Other systems, such as disclosed in “A Second Generation Silicon Ring Gyroscope” by C. Fell, I. Hopkins and K. Townsend (Fell II), utilize phase locked loops which control the oscillator so that there is either no phase difference or a known phase difference between the drive frequency and the oscillator frequency. Such systems are constantly being adjusted to lock in the phase relationship, and are therefore subject to phase jitter in the phase locked loop.
The disclosures of the above-mentioned patents and publications are hereby incorporated by reference herein in their entirety except for explicit definitions contained therein as follows: U.S. Pat. No. 5,629,472 (Varnham), U.S. Pat. No. 4,951,508 (Loper), U.S. Pat. No. 6,883,361 (Wyse), U.S. Pat. No. 6,675,630 (Challoner), U.S. Pat. No. 7,120,548 (Malvern), U.S. Pat. No. 7,240,533 (Fell I), U.S. Pat. No. 7,231,823 (Schroder), and paper by Dr. D. D. Lynch, “Coriolis Vibratory Gyros,” presented at Symposium Gyro Technology, Stuttgart, Germany, 1998 (Lynch).

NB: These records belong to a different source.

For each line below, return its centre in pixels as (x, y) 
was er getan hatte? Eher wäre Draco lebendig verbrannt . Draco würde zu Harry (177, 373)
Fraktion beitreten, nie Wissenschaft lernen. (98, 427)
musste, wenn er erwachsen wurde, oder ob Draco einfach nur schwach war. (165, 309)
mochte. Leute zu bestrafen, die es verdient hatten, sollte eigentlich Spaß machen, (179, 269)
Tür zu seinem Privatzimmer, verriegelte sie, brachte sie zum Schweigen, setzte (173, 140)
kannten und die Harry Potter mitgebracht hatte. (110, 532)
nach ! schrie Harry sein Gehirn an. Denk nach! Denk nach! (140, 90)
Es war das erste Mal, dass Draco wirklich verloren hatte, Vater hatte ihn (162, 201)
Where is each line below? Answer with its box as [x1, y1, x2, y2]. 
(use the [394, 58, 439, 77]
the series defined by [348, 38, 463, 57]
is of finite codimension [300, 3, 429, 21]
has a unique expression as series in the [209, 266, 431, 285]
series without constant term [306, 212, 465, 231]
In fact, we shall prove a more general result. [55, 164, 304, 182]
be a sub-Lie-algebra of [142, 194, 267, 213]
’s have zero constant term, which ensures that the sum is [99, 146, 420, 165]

U.S. Pat. No. 7,526,957 and U.S. Patent Application Publication No. 2007/0256495 to Watson (collectively “Watson”), both assigned to the assignee of the instant application and hereby incorporated by reference herein in their entirety except for explicit definitions contained therein, disclose drive axes that are rotationally skewed relative to the antinode axes of the vibration pattern when the VSG is rotationally at rest. The skewed axes enable the drive elements of a multiple drive axis system to affect a torquing function in addition to sustaining the oscillation pattern, thus eliminating the need for separate dedicated torque elements. Elimination of dedicated torque elements simplifies the resonator assembly and can provide a mirrored symmetry about a plurality of drive axes for more uniform propagation of vibration between the various nodes and antinodes of the system. Watson further discloses a method for minimizing or reducing the signals at the nodes of the oscillation pattern by changing the relative amplitudes of the drive signals along respective skewed drive axes, thus shifting the position of the node on the resonator.

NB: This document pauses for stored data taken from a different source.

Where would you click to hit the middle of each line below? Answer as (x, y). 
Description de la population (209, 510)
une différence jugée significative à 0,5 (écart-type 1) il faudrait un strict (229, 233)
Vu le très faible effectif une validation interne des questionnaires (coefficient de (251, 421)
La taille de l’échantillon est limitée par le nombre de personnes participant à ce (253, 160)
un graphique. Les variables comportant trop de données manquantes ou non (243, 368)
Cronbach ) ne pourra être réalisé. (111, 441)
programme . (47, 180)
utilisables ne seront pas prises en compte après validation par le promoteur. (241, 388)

The above disclosed techniques and systems that focus on electronically compensating for the quadrature signal do not improve the tuning of the gyroscope. That is, each of the disclosures imposes a force (e.g., the separate torque elements of Fell I or the differing amplitudes of Watson) or simply establishes the error as a known quantity (e.g., the phase-lock system of Fell II). None of these systems or techniques improve the tuning of the resonator assembly. The quadrature signal itself is indicative that energy introduced in the plurality of drive axes is dissipated in destructive interference. Systems that introduce additional forces to accomplish the compensation introduce still more energy that is also dissipated in destructive interference. Such dissipated energy is in many instances transferred to the structure supporting the resonator assembly, and can be reflected back to the resonator, causing additional signals of arbitrary phase that results in further biasing error in the rotational rate signal.
A vibrating structural gyroscope system that electronically improves the tuning of the VSG with respect to the inherent tuning error represented by the quadrature signal, rather than merely attempting to compensate for the inherent tuning error of the VSG, would be welcome.